* Data:
________________________________________

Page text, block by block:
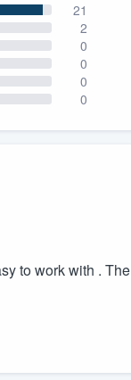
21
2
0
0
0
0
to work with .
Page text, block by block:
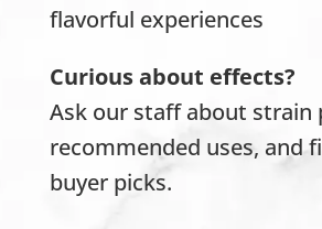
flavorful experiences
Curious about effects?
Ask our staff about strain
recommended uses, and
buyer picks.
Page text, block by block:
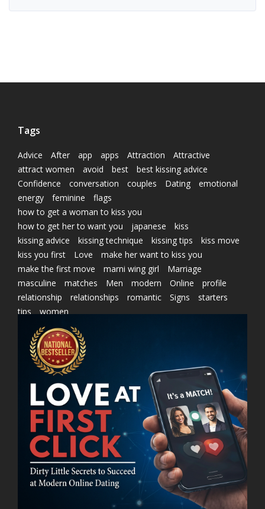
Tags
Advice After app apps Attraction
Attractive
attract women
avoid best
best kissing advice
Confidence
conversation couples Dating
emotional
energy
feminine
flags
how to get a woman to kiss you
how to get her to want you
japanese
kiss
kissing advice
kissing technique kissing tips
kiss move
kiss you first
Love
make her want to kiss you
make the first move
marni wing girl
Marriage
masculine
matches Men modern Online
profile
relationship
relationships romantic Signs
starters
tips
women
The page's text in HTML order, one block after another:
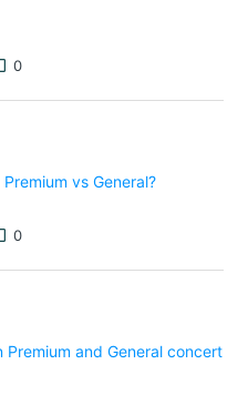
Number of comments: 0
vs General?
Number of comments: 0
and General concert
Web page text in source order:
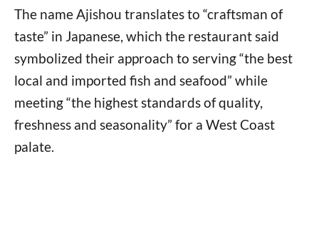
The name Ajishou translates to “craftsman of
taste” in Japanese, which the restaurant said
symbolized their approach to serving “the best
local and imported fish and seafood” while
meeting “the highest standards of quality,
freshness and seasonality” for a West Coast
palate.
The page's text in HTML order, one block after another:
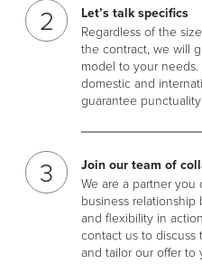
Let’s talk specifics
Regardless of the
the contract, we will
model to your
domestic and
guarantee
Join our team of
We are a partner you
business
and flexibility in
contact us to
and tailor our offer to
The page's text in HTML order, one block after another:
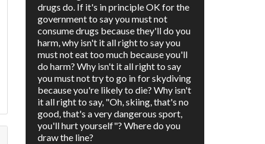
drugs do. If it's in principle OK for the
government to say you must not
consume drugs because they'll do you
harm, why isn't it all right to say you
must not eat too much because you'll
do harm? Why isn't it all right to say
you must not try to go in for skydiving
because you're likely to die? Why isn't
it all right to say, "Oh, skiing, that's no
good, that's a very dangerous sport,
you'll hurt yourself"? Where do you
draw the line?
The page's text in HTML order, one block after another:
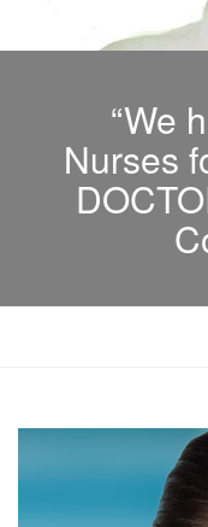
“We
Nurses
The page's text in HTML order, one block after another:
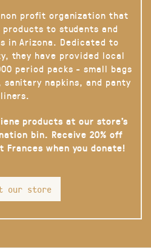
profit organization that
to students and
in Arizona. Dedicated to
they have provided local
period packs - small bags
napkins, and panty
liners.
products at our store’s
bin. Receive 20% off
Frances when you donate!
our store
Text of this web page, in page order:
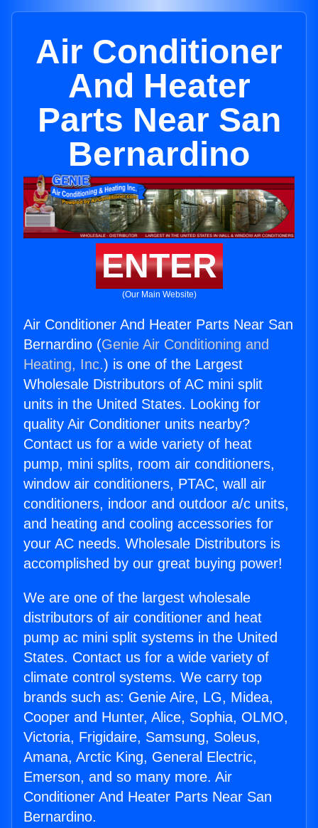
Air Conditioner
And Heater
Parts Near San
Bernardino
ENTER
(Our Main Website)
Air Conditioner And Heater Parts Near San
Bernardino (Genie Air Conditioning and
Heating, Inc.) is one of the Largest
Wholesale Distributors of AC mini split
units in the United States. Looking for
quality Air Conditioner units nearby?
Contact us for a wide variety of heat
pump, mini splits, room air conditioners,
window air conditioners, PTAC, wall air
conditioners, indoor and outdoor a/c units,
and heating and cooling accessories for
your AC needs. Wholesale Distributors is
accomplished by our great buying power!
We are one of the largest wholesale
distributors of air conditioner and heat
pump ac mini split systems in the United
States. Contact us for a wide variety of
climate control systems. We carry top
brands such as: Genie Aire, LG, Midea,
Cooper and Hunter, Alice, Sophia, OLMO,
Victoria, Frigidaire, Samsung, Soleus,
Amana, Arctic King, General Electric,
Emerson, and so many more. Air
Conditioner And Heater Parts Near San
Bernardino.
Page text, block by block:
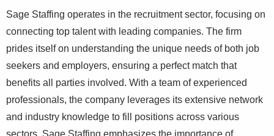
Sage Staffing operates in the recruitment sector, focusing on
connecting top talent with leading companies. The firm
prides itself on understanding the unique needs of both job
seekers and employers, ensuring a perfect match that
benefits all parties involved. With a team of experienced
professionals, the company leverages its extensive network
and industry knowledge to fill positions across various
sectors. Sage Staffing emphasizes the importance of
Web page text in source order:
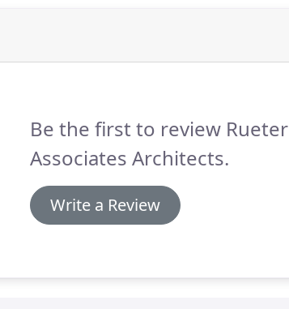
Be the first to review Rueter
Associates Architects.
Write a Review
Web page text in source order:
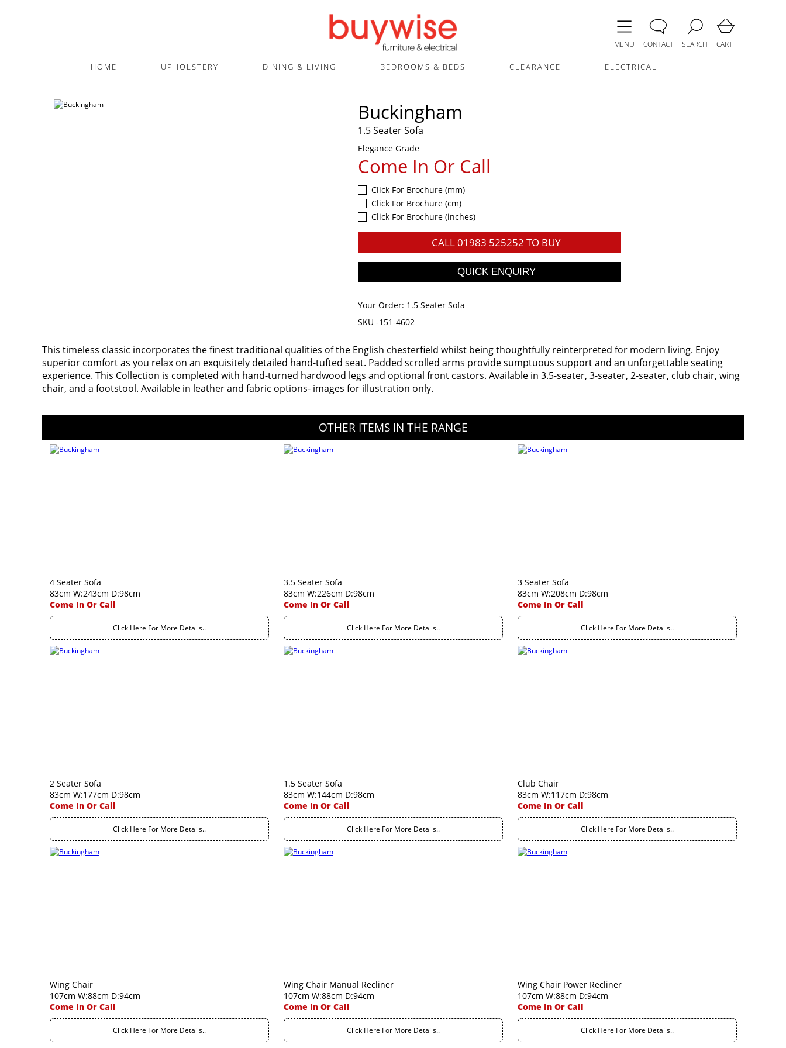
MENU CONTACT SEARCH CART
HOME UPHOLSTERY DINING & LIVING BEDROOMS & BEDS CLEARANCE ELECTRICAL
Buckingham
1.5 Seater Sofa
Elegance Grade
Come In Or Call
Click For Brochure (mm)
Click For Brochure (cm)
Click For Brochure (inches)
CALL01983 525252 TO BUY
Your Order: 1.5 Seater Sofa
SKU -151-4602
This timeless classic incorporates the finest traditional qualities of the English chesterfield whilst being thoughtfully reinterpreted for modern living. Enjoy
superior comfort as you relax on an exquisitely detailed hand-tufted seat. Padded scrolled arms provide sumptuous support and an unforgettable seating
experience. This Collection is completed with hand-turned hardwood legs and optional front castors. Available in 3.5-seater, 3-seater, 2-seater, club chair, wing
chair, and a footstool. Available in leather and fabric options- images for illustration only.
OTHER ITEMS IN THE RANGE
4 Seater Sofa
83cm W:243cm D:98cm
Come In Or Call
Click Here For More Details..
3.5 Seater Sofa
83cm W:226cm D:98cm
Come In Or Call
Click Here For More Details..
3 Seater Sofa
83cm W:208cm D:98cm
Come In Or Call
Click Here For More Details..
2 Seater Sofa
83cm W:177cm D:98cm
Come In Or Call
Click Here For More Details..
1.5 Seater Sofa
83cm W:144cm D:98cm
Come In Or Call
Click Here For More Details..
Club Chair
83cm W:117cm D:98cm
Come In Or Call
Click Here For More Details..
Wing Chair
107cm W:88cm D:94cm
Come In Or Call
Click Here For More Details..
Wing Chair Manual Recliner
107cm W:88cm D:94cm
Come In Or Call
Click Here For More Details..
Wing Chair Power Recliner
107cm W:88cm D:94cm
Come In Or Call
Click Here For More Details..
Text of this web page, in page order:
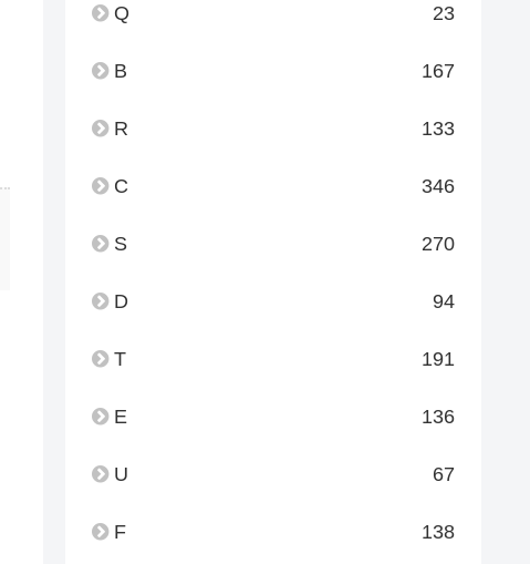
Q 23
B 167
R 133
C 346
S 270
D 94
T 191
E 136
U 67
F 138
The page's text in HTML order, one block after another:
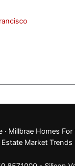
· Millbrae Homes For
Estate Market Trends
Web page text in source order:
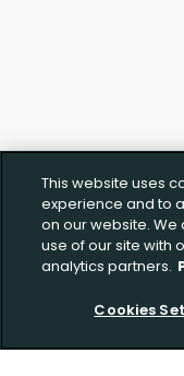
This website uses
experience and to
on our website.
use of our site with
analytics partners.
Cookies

________________________________________

* Exercise prompt: Scan the material above for the string "Brochure", and copy every line where it is found.

* Task solution:
Click For Brochure (mm)
Click For Brochure (cm)
Click For Brochure (inches)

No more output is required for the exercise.